First the jargon from the “Getting Started”:

Workspace – “a portable, user-defined residence for the definition of Repositories”

Huh? Does it have a handle?  Ok.  Undefined object workspace contains undefined objects repository. I think this is a collection of pointers to the directories that hold your source code.

Repository – “a user-defined area where Transformation and Process files are stored”

Sounds like a folder or directory.

Collection – “a subdirectory under Repository”

Sounds like a subdirectory.  Personally, I think all commonly used concepts should be renamed in Esperanto or Icelandic but Workspace, Repository and Collection are fine.

The repository explorer is a combination of a filesystem explorer.  The Repository manager is more like a filesystem explorer and a XML document browser.  The repository explorer will launch the relevant part of the IDE when you click on a file.  The Repository manager will let you drill down into the XML document, which can be very tedious with large XML documents as you must click *every* node to view the XML document this way.

The connection string to the repository looks something like


If you change the file system without updating the repository, you won’t be able to open anything.  Sigh.  I think this can be worked around by creating a new repository reference.

Where were they heading with this idea?

Deployment. They wanted to make change management easier.  So documents would be referenced relative to a “Workspace/Repository/Collection”.  When these were moved, you would update something to tell the environment where the worksspace/repository/colllections were and you’d be running again. Kind of like setting a path in a .ini or .conf file, but more complicated.

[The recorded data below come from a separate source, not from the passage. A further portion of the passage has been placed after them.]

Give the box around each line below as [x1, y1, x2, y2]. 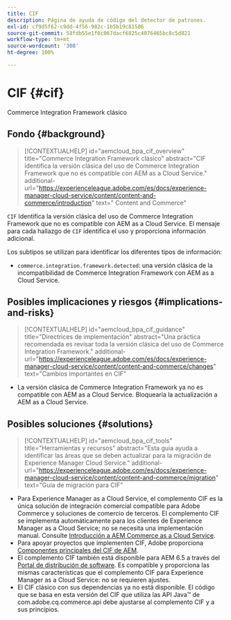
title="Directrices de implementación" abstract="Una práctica [24, 333, 201, 341]
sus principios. [17, 605, 60, 614]
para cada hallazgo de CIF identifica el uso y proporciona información [7, 227, 206, 235]
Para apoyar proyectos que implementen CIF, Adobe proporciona [17, 539, 203, 547]
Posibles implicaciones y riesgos [7, 296, 153, 308]
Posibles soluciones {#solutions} [7, 418, 154, 430]
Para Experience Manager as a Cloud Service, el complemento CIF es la [17, 495, 223, 503]
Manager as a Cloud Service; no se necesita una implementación [17, 524, 203, 532]
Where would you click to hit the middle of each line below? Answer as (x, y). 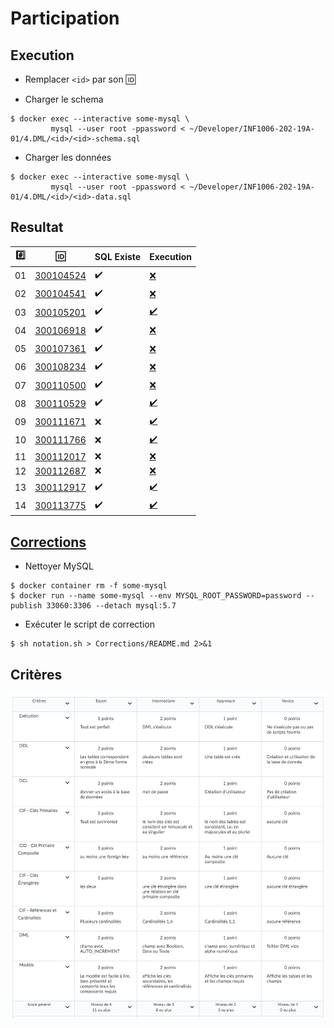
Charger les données (68, 157)
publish (26, 606)
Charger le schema (64, 99)
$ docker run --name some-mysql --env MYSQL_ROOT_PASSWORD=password (156, 596)
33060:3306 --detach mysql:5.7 (111, 606)
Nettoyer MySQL (59, 566)
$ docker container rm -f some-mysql (89, 586)
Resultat (37, 227)
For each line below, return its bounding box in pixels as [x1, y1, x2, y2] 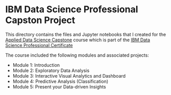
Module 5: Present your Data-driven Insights [12, 83, 106, 90]
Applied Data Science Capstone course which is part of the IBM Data [5, 37, 151, 43]
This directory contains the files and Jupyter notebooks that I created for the [5, 31, 166, 37]
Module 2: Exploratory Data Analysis [12, 67, 90, 74]
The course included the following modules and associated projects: [5, 52, 149, 58]
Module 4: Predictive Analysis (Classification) [12, 78, 109, 84]
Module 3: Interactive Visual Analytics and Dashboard [12, 73, 126, 79]
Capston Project [5, 14, 76, 26]
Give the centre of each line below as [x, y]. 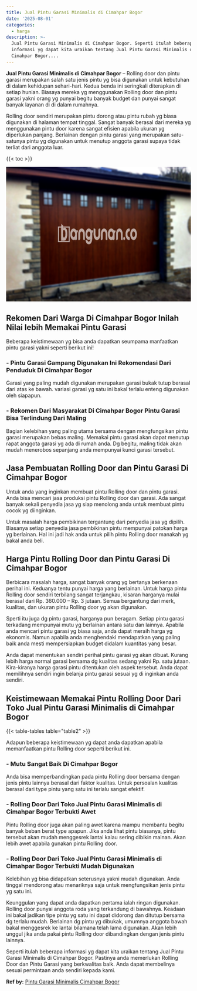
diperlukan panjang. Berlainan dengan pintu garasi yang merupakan [88, 135]
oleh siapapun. [24, 396]
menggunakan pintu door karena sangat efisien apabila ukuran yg [86, 128]
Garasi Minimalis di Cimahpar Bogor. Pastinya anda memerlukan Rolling [92, 958]
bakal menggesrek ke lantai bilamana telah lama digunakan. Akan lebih [91, 928]
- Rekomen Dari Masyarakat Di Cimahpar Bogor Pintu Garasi [93, 411]
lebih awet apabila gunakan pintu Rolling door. [62, 843]
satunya [16, 141]
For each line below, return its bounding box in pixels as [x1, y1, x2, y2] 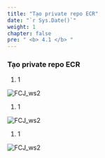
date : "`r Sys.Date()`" [7, 17, 77, 24]
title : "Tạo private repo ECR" [7, 10, 99, 18]
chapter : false [7, 29, 52, 37]
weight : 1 [7, 23, 36, 30]
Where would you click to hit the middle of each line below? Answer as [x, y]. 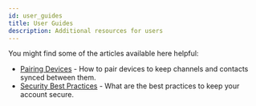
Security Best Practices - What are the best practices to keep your [130, 86]
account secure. [47, 95]
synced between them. [58, 78]
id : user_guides [35, 16]
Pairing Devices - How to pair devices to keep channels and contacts [134, 69]
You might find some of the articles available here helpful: [104, 54]
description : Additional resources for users [85, 31]
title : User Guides [41, 23]

Change detection.  Repository manager has some reports for searching for recently changed files and other statistics. 

Version Control. Repository Explorer has a CVS and VSS feature. Haven’t grokked it yet.

Getting Going with Pervasive ETL

I get a “DJRepository.Manager.1  Failed to get ClassPath” error opening any Pervasive ETL tool.

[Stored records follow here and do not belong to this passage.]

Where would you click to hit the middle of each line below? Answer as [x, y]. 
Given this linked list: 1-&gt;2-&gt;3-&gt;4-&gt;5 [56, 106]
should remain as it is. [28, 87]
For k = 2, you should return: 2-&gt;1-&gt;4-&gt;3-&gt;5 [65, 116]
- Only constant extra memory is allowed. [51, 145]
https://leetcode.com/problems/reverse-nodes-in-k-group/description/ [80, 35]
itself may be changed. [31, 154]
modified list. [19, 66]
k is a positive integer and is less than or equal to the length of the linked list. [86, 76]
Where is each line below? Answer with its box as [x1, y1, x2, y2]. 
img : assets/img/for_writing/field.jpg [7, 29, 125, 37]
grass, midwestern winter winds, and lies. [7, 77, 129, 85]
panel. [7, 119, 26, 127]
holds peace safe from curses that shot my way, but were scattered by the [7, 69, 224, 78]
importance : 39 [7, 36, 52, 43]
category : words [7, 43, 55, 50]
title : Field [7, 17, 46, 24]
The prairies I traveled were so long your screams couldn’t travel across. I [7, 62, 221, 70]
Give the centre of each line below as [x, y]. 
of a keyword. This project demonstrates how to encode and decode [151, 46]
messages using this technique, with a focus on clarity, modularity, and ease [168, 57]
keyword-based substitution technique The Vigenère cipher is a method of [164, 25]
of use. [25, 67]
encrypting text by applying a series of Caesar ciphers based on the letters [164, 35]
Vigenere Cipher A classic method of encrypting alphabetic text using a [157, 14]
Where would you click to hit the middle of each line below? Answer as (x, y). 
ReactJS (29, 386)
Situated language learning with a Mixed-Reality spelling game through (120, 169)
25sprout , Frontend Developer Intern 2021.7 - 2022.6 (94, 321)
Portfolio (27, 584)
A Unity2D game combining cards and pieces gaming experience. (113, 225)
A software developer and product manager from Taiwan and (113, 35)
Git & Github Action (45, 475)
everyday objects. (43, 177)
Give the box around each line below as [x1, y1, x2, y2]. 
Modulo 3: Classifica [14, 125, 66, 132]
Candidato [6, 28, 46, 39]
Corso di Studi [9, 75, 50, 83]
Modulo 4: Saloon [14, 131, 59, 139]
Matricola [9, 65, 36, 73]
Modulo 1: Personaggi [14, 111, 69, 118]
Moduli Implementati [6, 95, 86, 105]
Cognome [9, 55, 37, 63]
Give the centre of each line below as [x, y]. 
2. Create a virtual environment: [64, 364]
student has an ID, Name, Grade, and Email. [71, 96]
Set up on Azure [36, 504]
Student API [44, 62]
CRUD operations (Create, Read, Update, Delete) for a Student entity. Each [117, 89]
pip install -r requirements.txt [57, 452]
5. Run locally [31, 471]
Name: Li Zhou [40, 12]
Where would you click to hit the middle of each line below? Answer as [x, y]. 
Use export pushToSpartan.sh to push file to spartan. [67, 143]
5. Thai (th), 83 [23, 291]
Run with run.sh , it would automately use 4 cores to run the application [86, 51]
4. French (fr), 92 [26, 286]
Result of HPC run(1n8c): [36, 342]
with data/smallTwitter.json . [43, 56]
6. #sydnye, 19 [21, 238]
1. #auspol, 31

I thought, maybe Pervasive could help,  so I called. They said my company would need to rebuy the application and get a new maintenance plan, as our maintenance contract had lapsed..  I think for $10,000 I can solve this class path error myself.
In case anyone else hits this error, what it means is Data Junction/Pervasive ETL can’t fine your DJ800.ini file, which it expects to find in the “C:\Documents and Settings\{username}\WINDOWS\” directory or possible “C:\WINNT” or possibly “C:\WINNT\System32″, but probably the first.  You probably can find a copy of this by doing a global search.

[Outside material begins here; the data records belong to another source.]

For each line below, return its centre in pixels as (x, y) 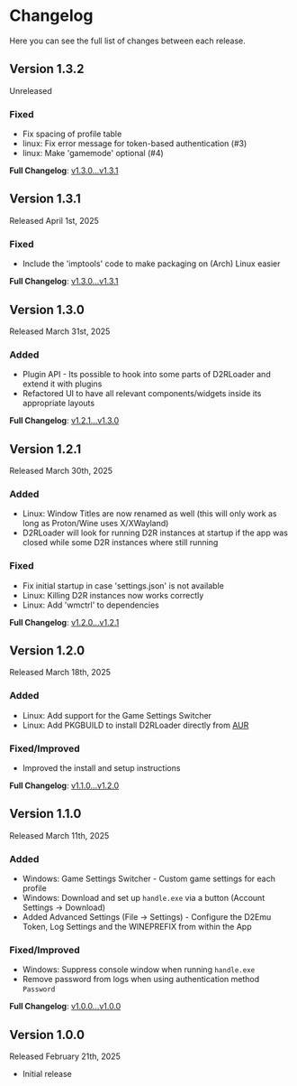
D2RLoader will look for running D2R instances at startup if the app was (155, 533)
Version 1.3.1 (45, 199)
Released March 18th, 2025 (60, 673)
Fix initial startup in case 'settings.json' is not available (123, 585)
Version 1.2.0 (47, 651)
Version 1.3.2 (47, 69)
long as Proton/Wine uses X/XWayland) (95, 524)
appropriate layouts (58, 404)
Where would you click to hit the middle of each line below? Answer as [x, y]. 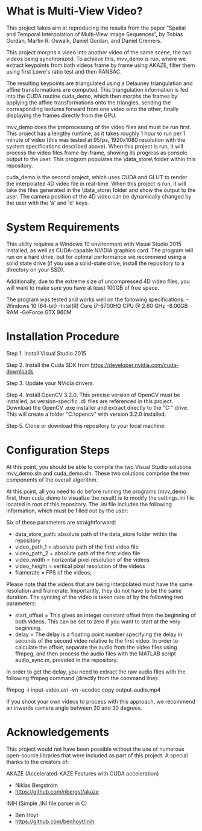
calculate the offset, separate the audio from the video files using [96, 647]
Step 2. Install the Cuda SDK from [48, 365]
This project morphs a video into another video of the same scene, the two [99, 52]
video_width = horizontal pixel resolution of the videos [82, 559]
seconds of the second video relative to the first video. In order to [96, 640]
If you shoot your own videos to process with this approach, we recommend [101, 701]
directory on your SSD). [36, 269]
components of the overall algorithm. [52, 479]
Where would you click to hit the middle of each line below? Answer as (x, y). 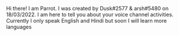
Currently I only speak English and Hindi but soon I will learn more (87, 21)
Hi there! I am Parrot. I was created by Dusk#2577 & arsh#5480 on (87, 8)
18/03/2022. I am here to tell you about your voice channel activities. (90, 15)
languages (19, 27)
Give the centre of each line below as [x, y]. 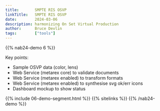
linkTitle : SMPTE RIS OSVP [36, 15]
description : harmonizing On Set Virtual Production [62, 24]
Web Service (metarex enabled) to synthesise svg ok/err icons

Uh-oh.  A typical installation is just crawling with dj800.ini files, some in profiles, some in system folders, some with (copy), “_” and “x_” prefixes, probably indicating version upgrades.

Across my favorite machines, I find 3 versions, 8.4.19, 8.14 and 8.19.  Only the 8.4 one has class path problems.  Now the version number appears in the dj800.ini file, so the reported installed version may just depend on what dj800.ini file is active at the moment.

Sigh. If the you get a classpath error from Data Junction/Pervasive Data Integrator, upgrade to version 8.14/8.19 or later.  It is probably an issue with configuration information being stored in a profile specific fashion.